(EXCERPTED DATA Opens)

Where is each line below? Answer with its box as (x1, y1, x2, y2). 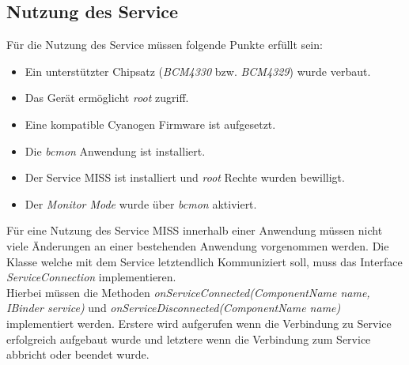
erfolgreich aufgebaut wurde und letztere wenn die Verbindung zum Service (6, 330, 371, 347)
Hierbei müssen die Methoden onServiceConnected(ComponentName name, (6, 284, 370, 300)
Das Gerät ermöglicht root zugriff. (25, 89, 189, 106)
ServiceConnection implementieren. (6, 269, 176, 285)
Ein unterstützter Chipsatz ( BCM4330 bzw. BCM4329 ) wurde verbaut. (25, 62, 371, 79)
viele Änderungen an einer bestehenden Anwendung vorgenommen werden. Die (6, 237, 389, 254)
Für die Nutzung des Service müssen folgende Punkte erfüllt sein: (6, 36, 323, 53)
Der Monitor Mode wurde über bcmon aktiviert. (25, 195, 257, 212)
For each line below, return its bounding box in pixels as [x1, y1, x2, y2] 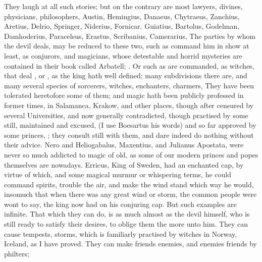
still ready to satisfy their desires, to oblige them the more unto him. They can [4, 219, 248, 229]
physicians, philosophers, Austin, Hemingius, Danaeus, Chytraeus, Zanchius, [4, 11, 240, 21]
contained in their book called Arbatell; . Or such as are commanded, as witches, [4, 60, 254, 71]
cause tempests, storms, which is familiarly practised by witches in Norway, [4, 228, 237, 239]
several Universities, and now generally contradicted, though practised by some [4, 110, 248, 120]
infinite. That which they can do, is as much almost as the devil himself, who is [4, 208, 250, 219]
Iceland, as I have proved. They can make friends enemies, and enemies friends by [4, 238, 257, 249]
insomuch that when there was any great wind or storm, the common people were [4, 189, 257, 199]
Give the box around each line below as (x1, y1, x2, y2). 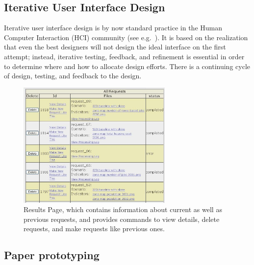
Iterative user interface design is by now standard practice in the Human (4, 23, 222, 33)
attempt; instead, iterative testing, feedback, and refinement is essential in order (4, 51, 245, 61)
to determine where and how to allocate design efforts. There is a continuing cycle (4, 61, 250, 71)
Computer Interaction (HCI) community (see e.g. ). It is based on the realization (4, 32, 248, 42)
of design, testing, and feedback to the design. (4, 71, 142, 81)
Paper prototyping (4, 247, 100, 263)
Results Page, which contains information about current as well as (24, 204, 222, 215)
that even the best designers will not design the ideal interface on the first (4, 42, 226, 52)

(EXCERPTED DATA Closes)
(EXCERPTED DATA Opens)

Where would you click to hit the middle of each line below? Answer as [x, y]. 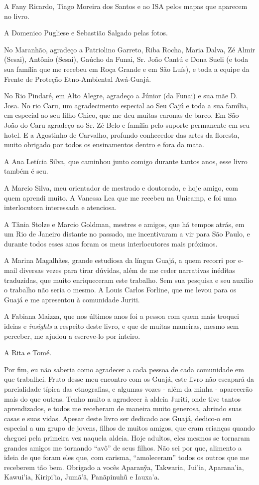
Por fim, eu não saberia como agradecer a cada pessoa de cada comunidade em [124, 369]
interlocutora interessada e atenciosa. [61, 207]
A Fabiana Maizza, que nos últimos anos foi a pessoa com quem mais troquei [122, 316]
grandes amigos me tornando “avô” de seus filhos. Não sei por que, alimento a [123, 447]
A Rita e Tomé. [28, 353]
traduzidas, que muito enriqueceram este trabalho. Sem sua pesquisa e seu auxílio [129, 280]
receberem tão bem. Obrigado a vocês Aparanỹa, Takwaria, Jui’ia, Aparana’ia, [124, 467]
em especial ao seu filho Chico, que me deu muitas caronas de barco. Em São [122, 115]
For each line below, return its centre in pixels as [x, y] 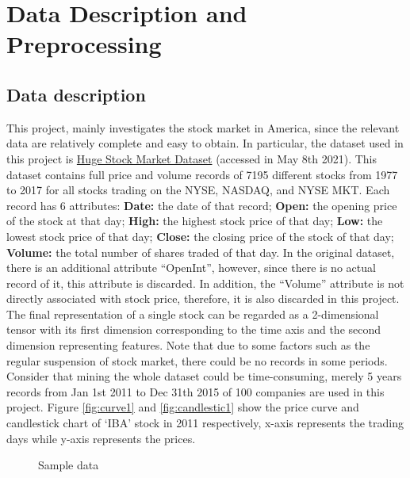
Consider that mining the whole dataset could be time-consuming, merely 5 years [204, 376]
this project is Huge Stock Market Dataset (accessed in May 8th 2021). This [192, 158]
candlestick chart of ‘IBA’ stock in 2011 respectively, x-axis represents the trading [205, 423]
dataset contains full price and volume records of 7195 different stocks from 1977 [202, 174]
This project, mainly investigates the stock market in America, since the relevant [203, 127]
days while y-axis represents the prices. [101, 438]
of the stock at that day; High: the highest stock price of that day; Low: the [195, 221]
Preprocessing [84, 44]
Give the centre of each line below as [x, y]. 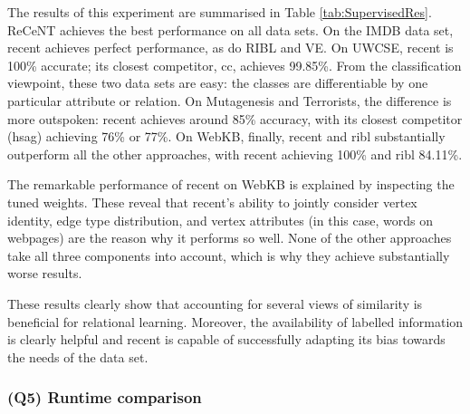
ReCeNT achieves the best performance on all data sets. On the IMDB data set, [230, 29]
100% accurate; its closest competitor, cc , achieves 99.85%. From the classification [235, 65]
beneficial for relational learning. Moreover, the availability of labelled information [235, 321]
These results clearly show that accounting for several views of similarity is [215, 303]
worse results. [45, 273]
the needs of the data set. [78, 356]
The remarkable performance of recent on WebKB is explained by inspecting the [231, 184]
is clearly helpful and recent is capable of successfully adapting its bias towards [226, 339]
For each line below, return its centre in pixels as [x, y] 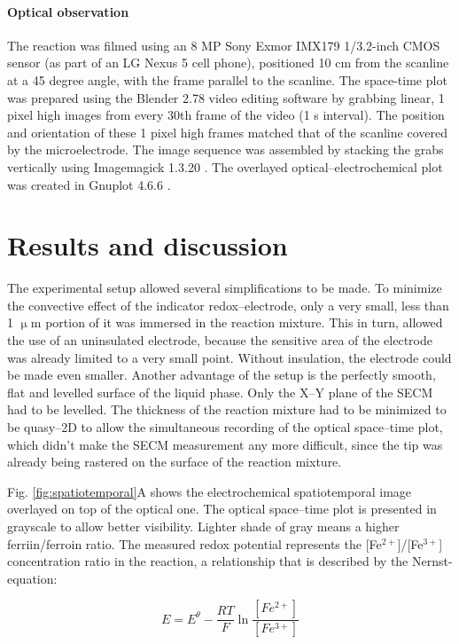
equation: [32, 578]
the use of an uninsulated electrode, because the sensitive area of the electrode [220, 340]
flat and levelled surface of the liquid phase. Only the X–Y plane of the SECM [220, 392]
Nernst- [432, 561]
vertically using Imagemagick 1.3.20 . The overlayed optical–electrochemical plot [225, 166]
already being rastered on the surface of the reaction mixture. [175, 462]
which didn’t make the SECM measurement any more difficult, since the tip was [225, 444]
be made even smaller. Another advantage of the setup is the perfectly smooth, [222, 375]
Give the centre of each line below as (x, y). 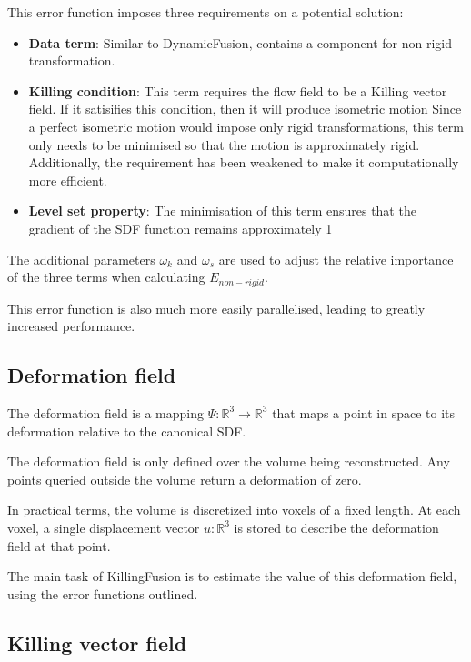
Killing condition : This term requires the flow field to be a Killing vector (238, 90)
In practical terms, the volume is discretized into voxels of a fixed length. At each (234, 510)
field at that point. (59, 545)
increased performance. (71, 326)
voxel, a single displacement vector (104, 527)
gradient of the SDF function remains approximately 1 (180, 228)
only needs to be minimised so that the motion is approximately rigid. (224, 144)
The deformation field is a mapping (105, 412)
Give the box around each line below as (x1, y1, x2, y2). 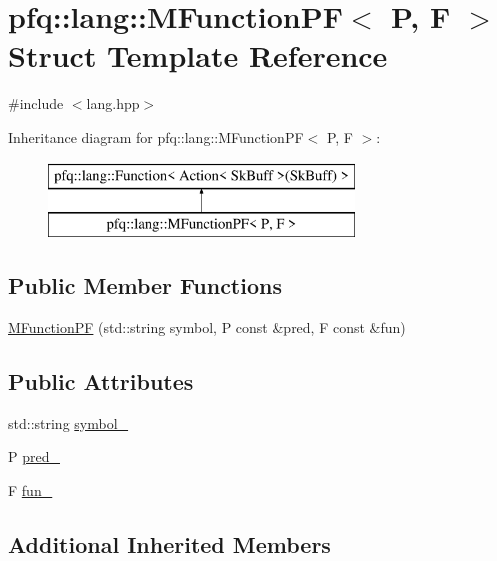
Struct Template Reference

(EXCERPTED DATA Closes)

**REQUIREMENT:**
Each line of the data that contains "clearly" belongs in the answer.

**WORKED SOLUTION:**
These results clearly show that accounting for several views of similarity is [215, 303]
is clearly helpful and recent is capable of successfully adapting its bias towards [226, 339]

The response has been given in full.